▶ _Records from a dataset_:
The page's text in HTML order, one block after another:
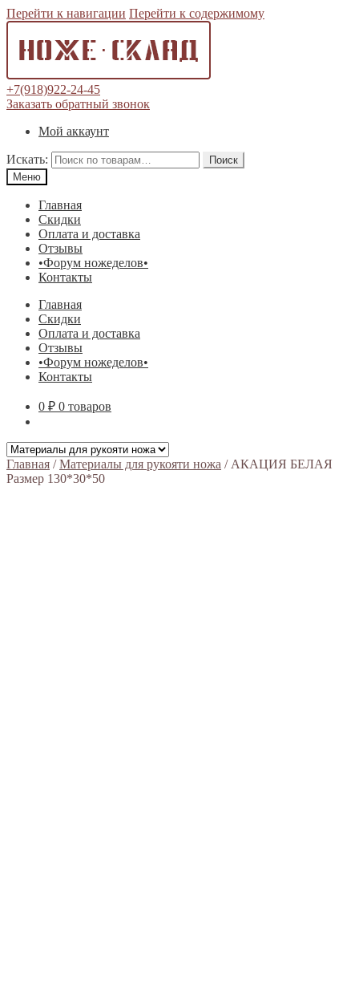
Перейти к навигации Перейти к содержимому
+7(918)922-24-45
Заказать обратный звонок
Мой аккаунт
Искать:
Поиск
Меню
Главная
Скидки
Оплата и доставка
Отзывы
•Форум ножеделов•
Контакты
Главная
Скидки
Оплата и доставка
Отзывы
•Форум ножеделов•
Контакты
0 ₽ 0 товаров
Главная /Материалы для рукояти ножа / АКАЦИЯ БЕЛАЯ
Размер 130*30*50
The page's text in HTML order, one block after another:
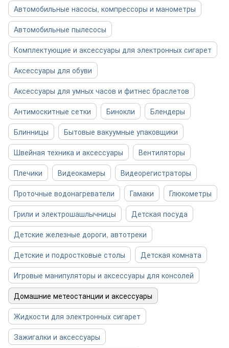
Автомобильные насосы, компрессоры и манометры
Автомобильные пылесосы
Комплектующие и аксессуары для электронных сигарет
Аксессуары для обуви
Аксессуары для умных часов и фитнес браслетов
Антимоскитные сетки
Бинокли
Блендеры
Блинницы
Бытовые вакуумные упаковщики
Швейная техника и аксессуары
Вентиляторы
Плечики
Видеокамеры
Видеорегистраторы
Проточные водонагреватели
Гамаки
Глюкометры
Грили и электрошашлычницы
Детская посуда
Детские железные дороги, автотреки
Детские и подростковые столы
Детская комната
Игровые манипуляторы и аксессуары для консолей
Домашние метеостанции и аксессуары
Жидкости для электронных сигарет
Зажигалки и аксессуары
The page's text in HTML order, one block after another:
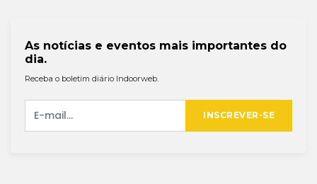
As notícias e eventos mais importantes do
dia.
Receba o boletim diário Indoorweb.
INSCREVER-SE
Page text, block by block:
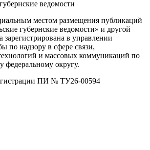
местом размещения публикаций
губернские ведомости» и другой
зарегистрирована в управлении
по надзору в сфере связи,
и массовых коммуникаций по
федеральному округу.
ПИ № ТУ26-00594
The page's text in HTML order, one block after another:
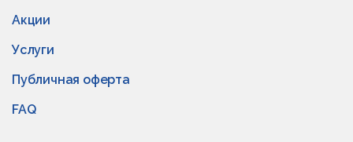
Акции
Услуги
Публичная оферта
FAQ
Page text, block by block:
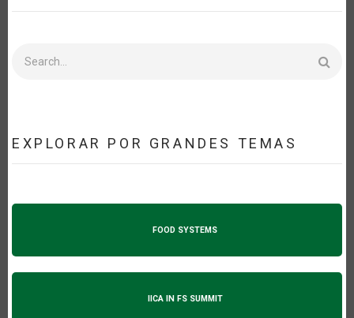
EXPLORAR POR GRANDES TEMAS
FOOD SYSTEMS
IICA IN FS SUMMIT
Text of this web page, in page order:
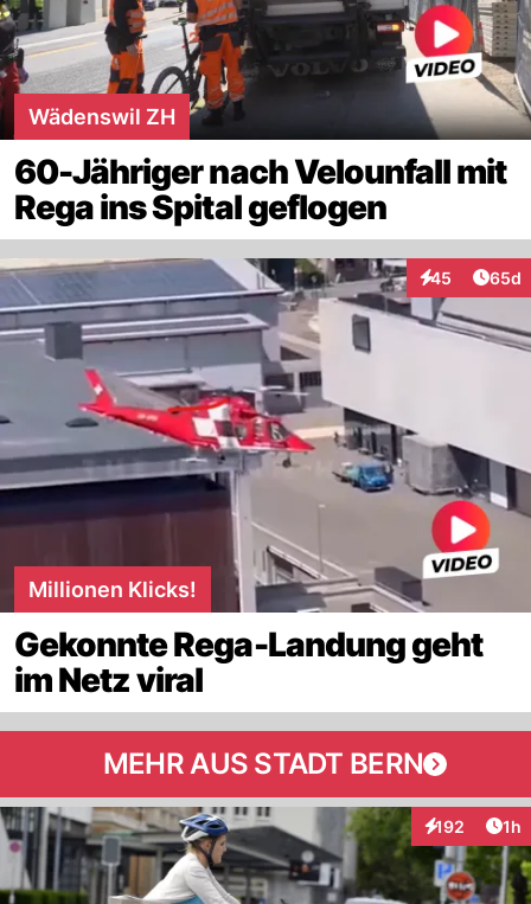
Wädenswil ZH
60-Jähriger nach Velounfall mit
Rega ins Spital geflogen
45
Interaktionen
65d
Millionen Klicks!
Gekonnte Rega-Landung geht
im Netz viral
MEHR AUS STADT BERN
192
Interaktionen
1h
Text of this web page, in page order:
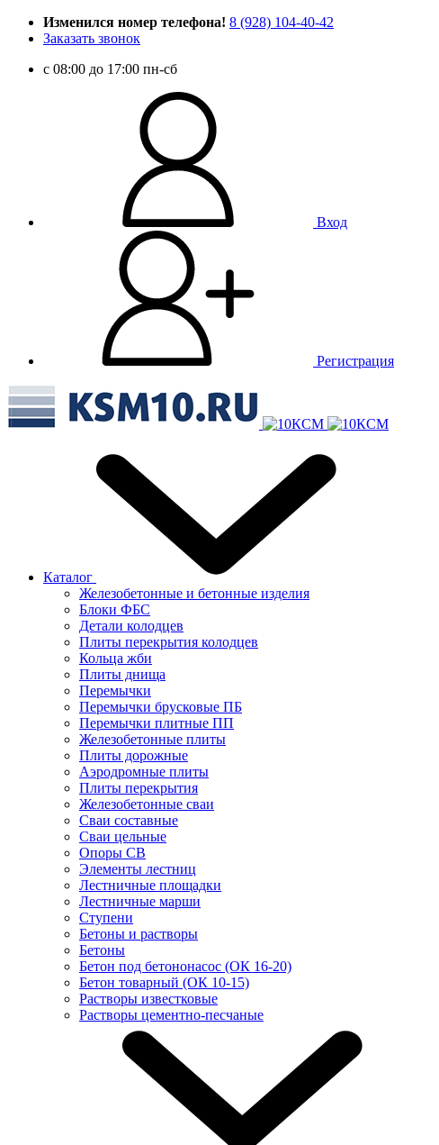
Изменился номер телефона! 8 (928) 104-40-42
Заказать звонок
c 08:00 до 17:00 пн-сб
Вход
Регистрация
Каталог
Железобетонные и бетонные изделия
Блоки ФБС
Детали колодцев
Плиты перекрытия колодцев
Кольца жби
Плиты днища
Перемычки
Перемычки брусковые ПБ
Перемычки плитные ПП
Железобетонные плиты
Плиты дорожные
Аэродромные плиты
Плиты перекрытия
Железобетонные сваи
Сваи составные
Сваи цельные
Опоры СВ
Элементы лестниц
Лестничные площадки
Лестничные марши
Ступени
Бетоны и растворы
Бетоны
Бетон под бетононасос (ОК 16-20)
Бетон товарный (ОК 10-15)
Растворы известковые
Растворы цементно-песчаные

▶ _What you need to do_: Return each line in the records that holds the string "Детские".

▶ _Solution_:
Детские железные дороги, автотреки
Детские и подростковые столы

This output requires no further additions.